Chapter 1 Project Organization

1.1 Directory structure

When starting a new project, it is worthwhile to spend some time thinking about how to best organize its content. This means asking questions such as:

  • What are my project inputs?
  • What types of outputs do I expect to come out of this project?
  • How does this project relate to other projects I am working on?

Answering these questions can help us decide on a directory structure to house our project files. For example, say that we are working on a research project that entails data cleaning, analysis, and writing of a manuscript. One way to go about it is to have a root project directory that contains subfolders for data, analysis code, results, and the manuscript file/s. We can call this a “project-based directory layout.” Alternatively, if we have multiple projects underway, we can split our files by activity rather than by projects and have a “data” folder, an “analyses” folder, a “manuscripts” folder, etc., all with a subfolder for each project. We can call this an “activity-based directory layout.”

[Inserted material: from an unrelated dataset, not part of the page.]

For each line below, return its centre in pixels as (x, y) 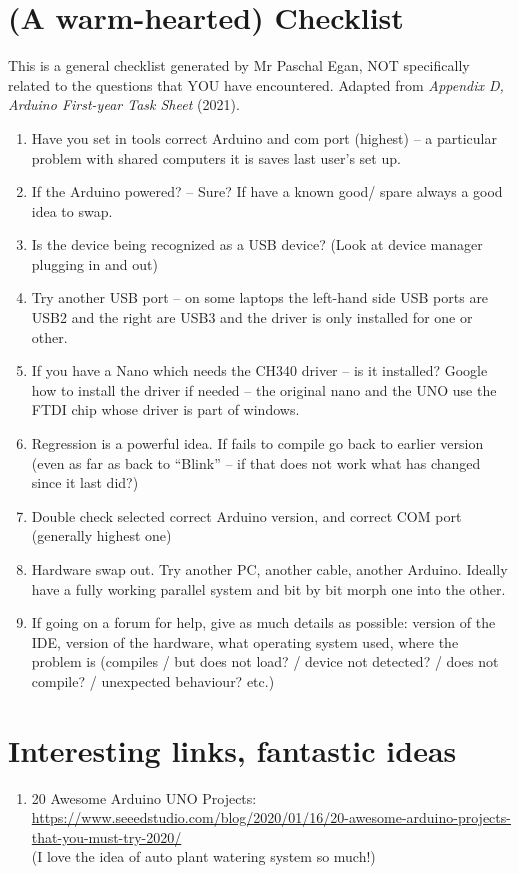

Project-based directory organization

Figure 1.1: Project-based directory organization

Activity-based directory organization

Figure 1.2: Activity-based directory organization

How you define a project is largely up to you. It could be all the work you do on a given dataset, or all the work you do for a thesis or dissertation, or each manuscript could be its own project even if it uses the same dataset as a different project.

With so many options, how do we choose? Ultimately, the way you structure your project directories will have a big impact on the efficiency and reproducibility of your work, so there are some criteria to keep in mind.

1.1.1 Overlap

The first thing to consider is the overlap in data and code files between a project and other past/current projects. If two projects don’t share any data, it’s probably best to manage them separately. If two projects share a large amount of data, it might make more sense to manage them together as one. If you are writing functions to use across several different projects, they should probably be in their own project.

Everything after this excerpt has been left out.